(Extracted records)

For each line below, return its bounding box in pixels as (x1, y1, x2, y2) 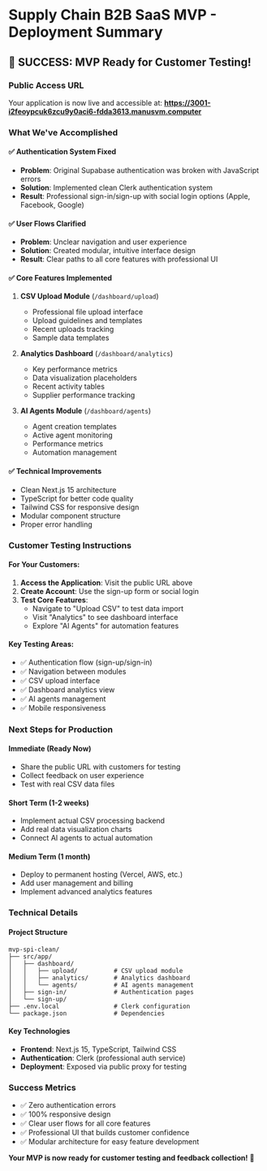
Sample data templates (32, 333, 110, 342)
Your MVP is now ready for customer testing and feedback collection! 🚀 (8, 1153, 255, 1163)
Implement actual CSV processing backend (19, 816, 165, 825)
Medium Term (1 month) (8, 851, 91, 861)
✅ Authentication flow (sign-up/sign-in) (19, 657, 153, 667)
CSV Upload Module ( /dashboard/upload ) (19, 291, 160, 301)
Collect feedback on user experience (19, 771, 144, 781)
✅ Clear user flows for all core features (19, 1118, 151, 1129)
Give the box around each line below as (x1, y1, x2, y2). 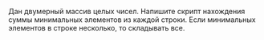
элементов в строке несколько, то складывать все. (8, 24, 185, 32)
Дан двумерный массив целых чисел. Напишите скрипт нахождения (8, 7, 246, 16)
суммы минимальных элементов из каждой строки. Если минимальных (8, 15, 256, 24)
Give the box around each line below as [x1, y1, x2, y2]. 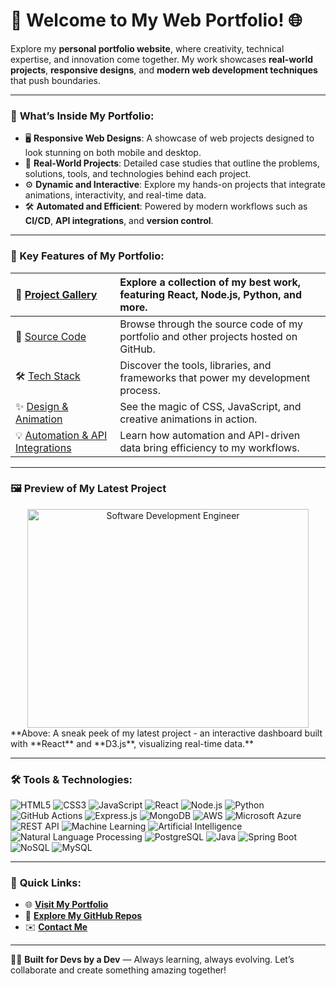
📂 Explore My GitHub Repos [24, 910, 143, 922]
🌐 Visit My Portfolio [24, 899, 109, 911]
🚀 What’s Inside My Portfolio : [10, 109, 155, 123]
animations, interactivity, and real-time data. [24, 189, 207, 201]
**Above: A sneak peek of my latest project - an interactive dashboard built [10, 727, 323, 739]
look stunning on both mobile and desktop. [24, 147, 202, 159]
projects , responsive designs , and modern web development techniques [10, 64, 318, 76]
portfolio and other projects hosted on [119, 329, 298, 343]
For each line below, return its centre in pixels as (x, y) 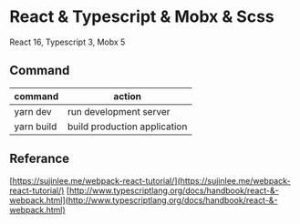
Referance (40, 159)
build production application (127, 127)
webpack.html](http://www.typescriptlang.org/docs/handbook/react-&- (144, 200)
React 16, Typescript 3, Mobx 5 (67, 42)
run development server (119, 111)
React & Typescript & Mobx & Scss (142, 17)
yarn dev (33, 111)
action (128, 96)
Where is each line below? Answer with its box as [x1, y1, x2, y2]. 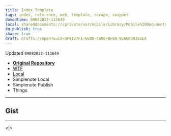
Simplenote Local [12, 76, 49, 82]
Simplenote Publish [12, 81, 53, 87]
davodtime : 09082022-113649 [5, 17, 65, 22]
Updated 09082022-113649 [5, 50, 59, 56]
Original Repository [12, 60, 55, 66]
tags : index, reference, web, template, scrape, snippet [5, 12, 129, 17]
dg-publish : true [5, 27, 42, 32]
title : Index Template [5, 7, 53, 13]
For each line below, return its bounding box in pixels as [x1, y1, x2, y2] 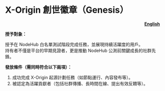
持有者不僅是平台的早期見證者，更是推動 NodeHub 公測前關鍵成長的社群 [5, 47, 152, 53]
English [144, 21, 160, 27]
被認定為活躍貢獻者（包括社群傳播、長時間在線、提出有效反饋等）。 [12, 80, 148, 86]
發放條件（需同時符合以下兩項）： [5, 64, 72, 70]
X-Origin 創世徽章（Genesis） [5, 4, 129, 16]
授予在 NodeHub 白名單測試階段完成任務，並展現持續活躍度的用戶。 [5, 41, 143, 47]
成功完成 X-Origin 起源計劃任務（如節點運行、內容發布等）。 [12, 74, 133, 80]
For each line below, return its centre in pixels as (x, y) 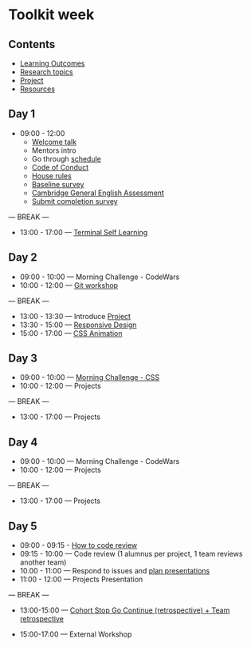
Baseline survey (58, 184)
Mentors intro (54, 150)
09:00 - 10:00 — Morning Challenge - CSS (90, 377)
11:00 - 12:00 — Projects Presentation (81, 579)
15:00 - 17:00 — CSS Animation (71, 333)
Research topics (46, 72)
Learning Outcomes (52, 63)
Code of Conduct (60, 167)
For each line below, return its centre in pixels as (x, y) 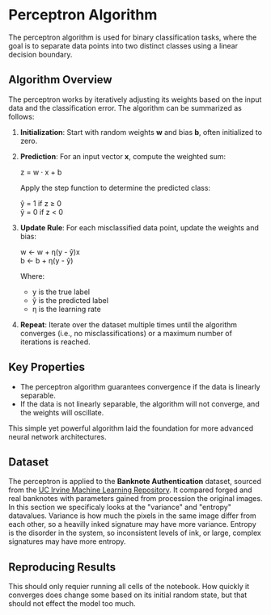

- **What you need to do**
Here the job is to print all the entries above exactly, minus the images.

- **Finished exercise**
For each line below, return its bounding box in pixels as (x1, y1, x2, y2) 
Sample data templates (32, 333, 110, 342)
Your MVP is now ready for customer testing and feedback collection! 🚀 (8, 1153, 255, 1163)
Implement actual CSV processing backend (19, 816, 165, 825)
Medium Term (1 month) (8, 851, 91, 861)
✅ Authentication flow (sign-up/sign-in) (19, 657, 153, 667)
CSV Upload Module ( /dashboard/upload ) (19, 291, 160, 301)
Collect feedback on user experience (19, 771, 144, 781)
✅ Clear user flows for all core features (19, 1118, 151, 1129)
Give the box around each line below as (x1, y1, x2, y2). 
элементов в строке несколько, то складывать все. (8, 24, 185, 32)
Дан двумерный массив целых чисел. Напишите скрипт нахождения (8, 7, 246, 16)
суммы минимальных элементов из каждой строки. Если минимальных (8, 15, 256, 24)
Give the box around each line below as [x1, y1, x2, y2]. 
📂 Explore My GitHub Repos [24, 910, 143, 922]
🌐 Visit My Portfolio [24, 899, 109, 911]
🚀 What’s Inside My Portfolio : [10, 109, 155, 123]
animations, interactivity, and real-time data. [24, 189, 207, 201]
**Above: A sneak peek of my latest project - an interactive dashboard built [10, 727, 323, 739]
look stunning on both mobile and desktop. [24, 147, 202, 159]
projects , responsive designs , and modern web development techniques [10, 64, 318, 76]
portfolio and other projects hosted on [119, 329, 298, 343]
For each line below, return its centre in pixels as (x, y) 
Referance (40, 159)
build production application (127, 127)
webpack.html](http://www.typescriptlang.org/docs/handbook/react-&- (144, 200)
React 16, Typescript 3, Mobx 5 (67, 42)
run development server (119, 111)
React & Typescript & Mobx & Scss (142, 17)
yarn dev (33, 111)
action (128, 96)
Where is each line below? Answer with its box as [x1, y1, x2, y2]. 
Simplenote Local [12, 76, 49, 82]
Simplenote Publish [12, 81, 53, 87]
davodtime : 09082022-113649 [5, 17, 65, 22]
Updated 09082022-113649 [5, 50, 59, 56]
Original Repository [12, 60, 55, 66]
tags : index, reference, web, template, scrape, snippet [5, 12, 129, 17]
dg-publish : true [5, 27, 42, 32]
title : Index Template [5, 7, 53, 13]
For each line below, return its bounding box in pixels as [x1, y1, x2, y2] 
持有者不僅是平台的早期見證者，更是推動 NodeHub 公測前關鍵成長的社群 [5, 47, 152, 53]
English [144, 21, 160, 27]
被認定為活躍貢獻者（包括社群傳播、長時間在線、提出有效反饋等）。 [12, 80, 148, 86]
發放條件（需同時符合以下兩項）： [5, 64, 72, 70]
X-Origin 創世徽章（Genesis） [5, 4, 129, 16]
授予在 NodeHub 白名單測試階段完成任務，並展現持續活躍度的用戶。 [5, 41, 143, 47]
成功完成 X-Origin 起源計劃任務（如節點運行、內容發布等）。 [12, 74, 133, 80]
For each line below, return its centre in pixels as (x, y) 
Baseline survey (58, 184)
Mentors intro (54, 150)
09:00 - 10:00 — Morning Challenge - CSS (90, 377)
11:00 - 12:00 — Projects Presentation (81, 579)
15:00 - 17:00 — CSS Animation (71, 333)
Research topics (46, 72)
Learning Outcomes (52, 63)
Code of Conduct (60, 167)
For each line below, return its centre in pixels as (x, y) 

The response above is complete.